The girl tilted her palomino mane toward a kiddie playground on the opposite side of the snack bar’s teeming complex. “They’re waiting for me across the way. He’s the true Mainer in our family. Has a hankering for clams, too.”

         “Of course he does. I don’t understand why Johnny doesn’t like ’em. He may not be from around here, but he grew up on the ocean. An island off the coast of Chile, actually. South America, ya know.”

         “We don’t bread and deep-fry clams in Chiloé.” John shook his head and pretended to scowl. “And our clambakes there are nothing like the mediocre ones here—put you to shame, Di.”

         “Can’t beat our lobster, though.” I elbowed him and threw a triumphant grin at the girl.

         She was staring, and I didn’t think it was amazement over the relative culinary merits of seafood dishes. “Chiloé! Did you say Chiloé—off the coast of Chile?”

         John peered at her. “Ever heard of it? If you have, you’d be the first person.”

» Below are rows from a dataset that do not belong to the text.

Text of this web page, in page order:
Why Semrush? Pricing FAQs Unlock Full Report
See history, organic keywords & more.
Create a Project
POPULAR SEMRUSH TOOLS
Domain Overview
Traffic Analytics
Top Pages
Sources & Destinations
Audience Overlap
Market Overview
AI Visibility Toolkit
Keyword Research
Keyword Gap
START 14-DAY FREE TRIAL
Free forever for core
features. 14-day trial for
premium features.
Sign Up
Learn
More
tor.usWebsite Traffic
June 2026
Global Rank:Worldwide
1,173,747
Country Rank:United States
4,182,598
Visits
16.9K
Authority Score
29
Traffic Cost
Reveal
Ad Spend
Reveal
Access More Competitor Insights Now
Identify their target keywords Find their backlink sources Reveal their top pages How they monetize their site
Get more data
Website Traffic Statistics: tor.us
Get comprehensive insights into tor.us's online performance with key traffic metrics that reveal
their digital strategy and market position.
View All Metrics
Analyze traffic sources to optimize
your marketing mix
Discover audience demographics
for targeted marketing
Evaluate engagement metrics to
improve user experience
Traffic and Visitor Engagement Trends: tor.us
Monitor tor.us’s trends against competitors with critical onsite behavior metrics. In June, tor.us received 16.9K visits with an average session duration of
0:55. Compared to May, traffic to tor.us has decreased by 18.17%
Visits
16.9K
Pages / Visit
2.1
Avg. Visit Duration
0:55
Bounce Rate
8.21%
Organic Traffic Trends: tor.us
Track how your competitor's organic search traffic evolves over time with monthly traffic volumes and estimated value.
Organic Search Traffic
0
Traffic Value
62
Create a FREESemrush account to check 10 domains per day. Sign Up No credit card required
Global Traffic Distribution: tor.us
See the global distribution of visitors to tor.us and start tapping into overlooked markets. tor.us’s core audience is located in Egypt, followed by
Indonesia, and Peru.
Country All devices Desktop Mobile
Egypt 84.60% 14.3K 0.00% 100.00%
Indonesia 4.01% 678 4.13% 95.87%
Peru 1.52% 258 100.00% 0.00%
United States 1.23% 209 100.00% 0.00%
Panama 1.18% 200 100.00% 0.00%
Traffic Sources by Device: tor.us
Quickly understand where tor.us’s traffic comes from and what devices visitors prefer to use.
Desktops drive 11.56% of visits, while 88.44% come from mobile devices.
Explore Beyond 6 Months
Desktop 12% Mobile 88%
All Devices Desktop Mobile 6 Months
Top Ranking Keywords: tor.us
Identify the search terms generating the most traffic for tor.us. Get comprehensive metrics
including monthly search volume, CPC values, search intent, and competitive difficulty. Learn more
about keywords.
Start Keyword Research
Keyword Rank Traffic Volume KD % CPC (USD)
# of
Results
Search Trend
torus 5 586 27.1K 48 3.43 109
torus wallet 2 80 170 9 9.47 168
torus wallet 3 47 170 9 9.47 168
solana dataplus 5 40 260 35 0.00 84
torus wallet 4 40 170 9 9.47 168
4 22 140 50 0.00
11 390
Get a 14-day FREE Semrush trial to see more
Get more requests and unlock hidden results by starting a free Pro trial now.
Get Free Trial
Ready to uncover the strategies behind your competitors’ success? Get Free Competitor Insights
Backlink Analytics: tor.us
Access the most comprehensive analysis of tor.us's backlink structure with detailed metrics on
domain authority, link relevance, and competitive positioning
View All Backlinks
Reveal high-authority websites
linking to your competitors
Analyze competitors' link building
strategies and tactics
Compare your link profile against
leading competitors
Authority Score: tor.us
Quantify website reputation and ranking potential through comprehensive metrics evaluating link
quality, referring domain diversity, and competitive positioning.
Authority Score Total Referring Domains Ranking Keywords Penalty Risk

         “I spent some time there a couple of years ago, believe it or not. During the, you know—Listen, you’ve got to meet my family. How long have you been away, anyway?”

         “Sometimes,” John said, “it seems like a lifetime. I’d give anything to go home.”

“Then why don’t you?”

         “I…I can’t.”

         “He’s a political exile.” I squeezed John’s hand. “But things are looking up there now, I hear, since the change of government. Maybe we could think about it sometime, honey.”

         “It’s not just Pinochet’s long arm,” he said. “There’re ghosts and monsters in Chiloé you know nothing about, Di.”

         “But Chiloé is changing too,” the girl said.

         “I bet.” John’s Chilean-Spanish accent thickened with sarcasm. “That’s what they said before the coup back in ’73, eh? But it only takes one bad apple to spoil a whole island.”

         “Or one good nut to save it. Like…God can change things, you know. My sister and brother-in-law are missionaries there.”

         “God, huh?” I said. “Reminds me of an old school friend of mine. He’s a missionary or something like that now. Cole Peterson was my first crush, Johnny.” I laughed up at him. “Religious or not, that guy could play soccer to rival your hero Pelé.”

         The girl stared again, her aquamarine eyes as wide as carat gemstones now. “Oh, wow, I can’t believe—”

         “Ordah, please,” called an aproned Mainer from the clam shack’s screened window.

         “After we get our clams, you’ve got to come with me.” She offered her hand. “I’m Melissa Travis, by the way. Have I got a story to tell you.”